With this framework testing becomes simple questions that we ask in batches. When we're working with a "ticket" inside of tkts we should know that running tkts create -t 'title' -d 'description' creates a ticket. I know this, I wrote it. But whoever packages or uses the software on their system should also know that they need to ask this question and how to verify it. That's sort of what blackbox testing is all about!

Where to next?

Of course, black box testing isn't the best way to test things. It doesn't ensure that the interplay between functions in your software are correct. Something could be materially broken in tkts itself that just isn't exposed to the end user during normal expected operation. Like, what if I run tkts create --this-software-sucks that's a junk flag, how does tkts respond to it? Or maybe less dramatic, what if I pass tkts help -s a_section_that_doesnt_exist does it gracefully handle that?

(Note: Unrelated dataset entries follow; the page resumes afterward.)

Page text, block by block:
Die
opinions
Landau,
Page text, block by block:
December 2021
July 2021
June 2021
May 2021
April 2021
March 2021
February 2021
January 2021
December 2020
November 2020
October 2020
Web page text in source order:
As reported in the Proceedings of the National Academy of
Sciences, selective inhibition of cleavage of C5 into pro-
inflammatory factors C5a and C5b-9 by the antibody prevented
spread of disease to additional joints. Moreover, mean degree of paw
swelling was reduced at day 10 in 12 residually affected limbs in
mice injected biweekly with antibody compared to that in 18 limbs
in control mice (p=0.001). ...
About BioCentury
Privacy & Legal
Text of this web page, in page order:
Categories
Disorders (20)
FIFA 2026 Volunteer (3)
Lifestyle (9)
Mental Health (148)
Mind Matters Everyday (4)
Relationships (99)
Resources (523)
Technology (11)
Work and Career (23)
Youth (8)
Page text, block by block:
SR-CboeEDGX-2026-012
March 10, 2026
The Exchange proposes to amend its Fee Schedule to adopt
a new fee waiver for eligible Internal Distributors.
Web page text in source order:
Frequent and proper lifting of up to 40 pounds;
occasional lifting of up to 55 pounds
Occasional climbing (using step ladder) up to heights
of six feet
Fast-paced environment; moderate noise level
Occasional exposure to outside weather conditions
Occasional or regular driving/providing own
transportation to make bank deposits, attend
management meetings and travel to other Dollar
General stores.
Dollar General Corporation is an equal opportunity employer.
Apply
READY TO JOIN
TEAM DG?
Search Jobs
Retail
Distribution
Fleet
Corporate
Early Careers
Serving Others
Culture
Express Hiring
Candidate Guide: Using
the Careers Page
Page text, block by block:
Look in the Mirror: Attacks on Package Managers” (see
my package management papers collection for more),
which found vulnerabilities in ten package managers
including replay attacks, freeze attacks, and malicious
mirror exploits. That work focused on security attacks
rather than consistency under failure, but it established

No, it doesn't. And I didn't catch that before I started writing this and really thinking about how I test my software and why. That's all still just more blackbox testing, but it would be more helpful to source the bits and pieces that comprise tkts and test them actively as I develop. Does this function do what I think it does? If I feed it bad data does it react in an expected and deterministic fashion? These are questions I can answer with busted, but cannot ask of tkts in its current state.

That's because tkts is a 2400 line monolith. It's a bad design choice I made 5 years ago and never recovered from. Every time I've revisited the tkts code base it has been to add features I never got right, or suddenly needed unexpectedly. The scope creep never allowed for a refactor and so I have more and more technical debt. It's fun! Can you imagine how badly this would suck if it wasn't a personal project and did something actually important for some business? Goodness, no thank you.

So the next steps are to address that. I plan to break up the tkts code base into modules, build a full test framework on top of that, and continue to expand the feature set. I really like how much learning tkts has enabled for me as a developer. And I want to really encourage myself to continue to learn and grow from it.